# Fly Fishing From My Native Versa Board



## Kaleb5000 (Nov 10, 2008)

I just recently purchased a Go Pro Hero HD and this Saturday was my first chance to use it. I love this thing it is simple to use, it takes great footage and it mounts anywhere. Here is a link if you want to check them out.

GoPro Products - Record & Share Your Most Memorable Moments

I went fishing with Mulletman and Myrtlegroveangler. MyrtleGroveangler was the only one to catch a fish that day. He landed a nice healthy 23" Red Drum. Unfortunately my camera batterie had died at this point.

After filming one day i realize that to turn my camera on and off is going to be a pain due to where it is mounted.
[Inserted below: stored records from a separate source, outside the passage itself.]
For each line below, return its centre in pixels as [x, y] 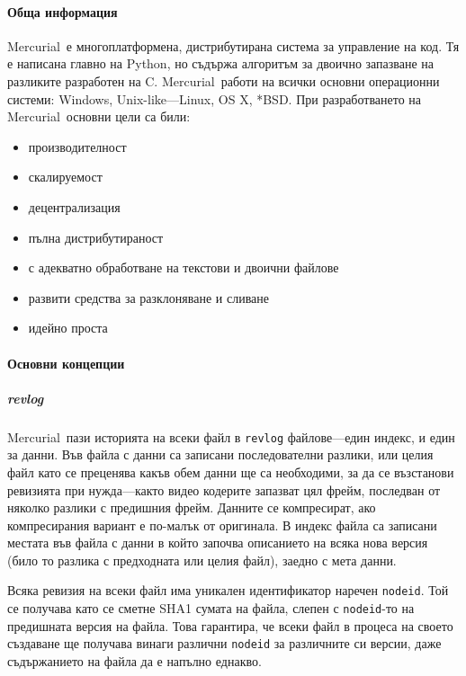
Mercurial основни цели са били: [99, 116]
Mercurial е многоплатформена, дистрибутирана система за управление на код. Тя [233, 45]
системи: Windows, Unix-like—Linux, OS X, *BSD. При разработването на [215, 98]
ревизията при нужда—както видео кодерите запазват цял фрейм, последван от [224, 489]
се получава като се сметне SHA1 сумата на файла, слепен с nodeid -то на [211, 608]
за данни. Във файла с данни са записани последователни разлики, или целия [220, 454]
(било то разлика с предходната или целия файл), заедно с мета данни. [202, 560]
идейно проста [68, 328]
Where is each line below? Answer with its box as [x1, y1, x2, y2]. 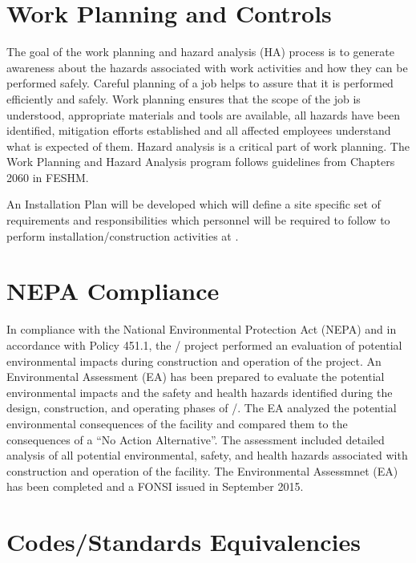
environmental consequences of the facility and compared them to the [6, 415, 348, 431]
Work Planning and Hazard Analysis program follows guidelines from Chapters [6, 153, 395, 170]
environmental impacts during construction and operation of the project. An [6, 352, 382, 369]
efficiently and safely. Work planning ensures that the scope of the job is [6, 90, 361, 107]
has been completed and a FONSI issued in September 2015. [6, 478, 304, 495]
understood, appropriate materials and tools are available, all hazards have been [6, 106, 400, 123]
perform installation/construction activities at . [6, 227, 239, 244]
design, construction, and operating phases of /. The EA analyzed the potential [6, 399, 397, 416]
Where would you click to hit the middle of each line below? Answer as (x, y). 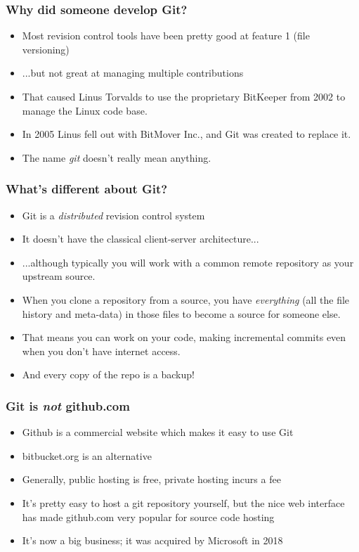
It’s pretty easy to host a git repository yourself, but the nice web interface (183, 502)
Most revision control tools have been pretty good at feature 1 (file (166, 36)
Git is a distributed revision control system (113, 215)
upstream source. (59, 276)
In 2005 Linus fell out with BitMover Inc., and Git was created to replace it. (187, 134)
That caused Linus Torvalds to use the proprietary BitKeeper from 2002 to (184, 96)
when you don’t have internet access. (101, 351)
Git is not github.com (68, 405)
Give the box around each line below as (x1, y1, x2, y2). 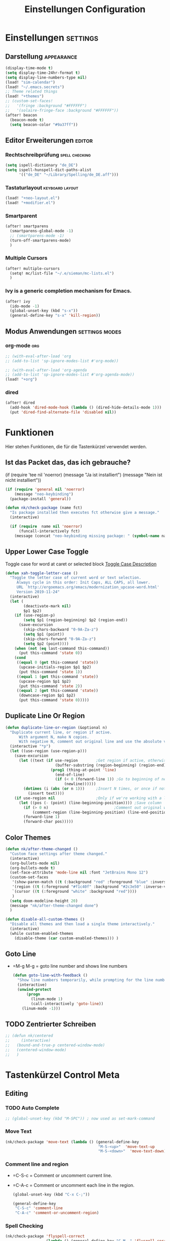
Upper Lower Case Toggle (5, 548, 89, 556)
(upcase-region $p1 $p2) (18, 679, 71, 684)
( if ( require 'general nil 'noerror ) (5, 487, 85, 492)
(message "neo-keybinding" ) (14, 491, 73, 497)
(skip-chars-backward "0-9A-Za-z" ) (23, 627, 99, 632)
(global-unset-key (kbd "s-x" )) (10, 308, 78, 313)
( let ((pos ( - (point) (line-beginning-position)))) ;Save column (18, 800, 162, 805)
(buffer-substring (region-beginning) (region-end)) (55, 763, 168, 768)
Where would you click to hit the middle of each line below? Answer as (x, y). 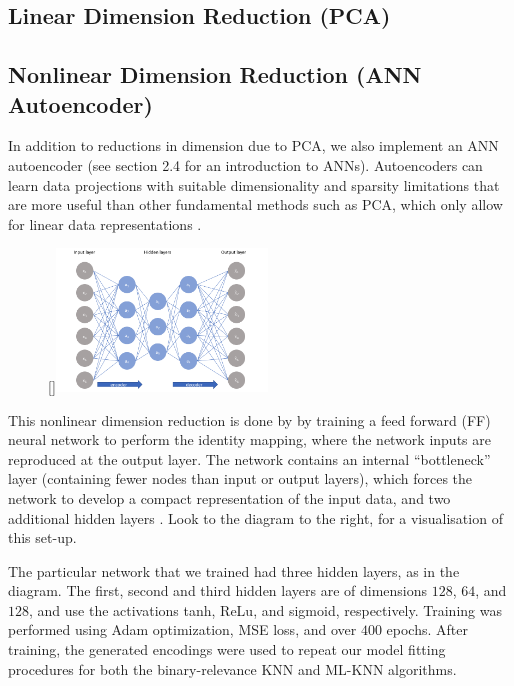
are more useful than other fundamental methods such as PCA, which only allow (255, 204)
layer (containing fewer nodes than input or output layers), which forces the (240, 478)
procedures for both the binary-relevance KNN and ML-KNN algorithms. (232, 668)
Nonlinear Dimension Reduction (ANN (215, 74)
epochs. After (427, 629)
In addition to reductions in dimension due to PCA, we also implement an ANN (253, 145)
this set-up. (42, 537)
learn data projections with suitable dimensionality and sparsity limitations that (254, 184)
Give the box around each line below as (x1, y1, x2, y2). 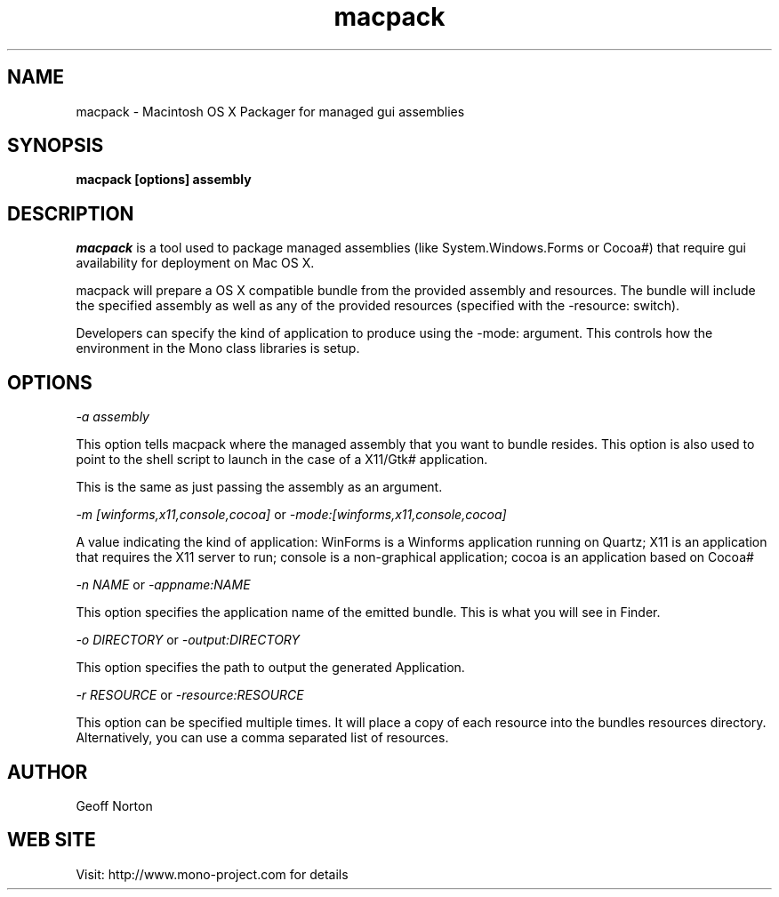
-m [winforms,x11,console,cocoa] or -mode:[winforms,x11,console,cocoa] (76, 507, 507, 523)
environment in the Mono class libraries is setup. (76, 340, 360, 356)
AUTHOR (7, 760, 88, 783)
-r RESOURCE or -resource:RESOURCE (76, 687, 304, 703)
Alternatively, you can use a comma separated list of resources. (76, 730, 449, 746)
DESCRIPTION (7, 202, 134, 225)
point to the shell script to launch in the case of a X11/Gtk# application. (76, 452, 488, 468)
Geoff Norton (76, 797, 153, 813)

So I am going to purchase 2 more batteries so I can film an entire trip. Lets face it you never know when a fish is going to hit or something is going to happen so you want the camera rolling at all times. Two more batteries will allow me to film for 7 1/2 hrs.

Also I would like to purchase 2 more Go Pro so I can get multiple angles keep one in the back facing forward, have one in the front facing backwards and one on my head so I can point the camera at what ever I need to.
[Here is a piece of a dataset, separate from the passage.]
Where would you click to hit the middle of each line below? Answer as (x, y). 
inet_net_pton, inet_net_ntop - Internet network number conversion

Here is my first video. watch it in full screen if you can on 2 different occasions I spook Redfish. This is my first time editing and putting together a video. I am looking forward to the fishing heating up and hopefully getting some good footage.


----------



## clalmond (Apr 24, 2009)

Enjoyed the video, that brightens up a rainey week.


----------



## cducer (May 7, 2010)

Looks like a good time.... cant wait till spring finally decides to stay for a while up here !!!


----------



## robchoi (Aug 27, 2008)

Great image quality on your video


----------



## OBX_Rat (Jul 12, 2007)

The Versa Board is a really sweet setup, I was on one last summer in FL just might have to buy one


----------



## Kaleb5000 (Nov 10, 2008)

Thanks guys. I just noticed the video isn't up anymore. Wonder where it went. How do you edit a post I can't find that either


----------



## cducer (May 7, 2010)

Video is still up !


----------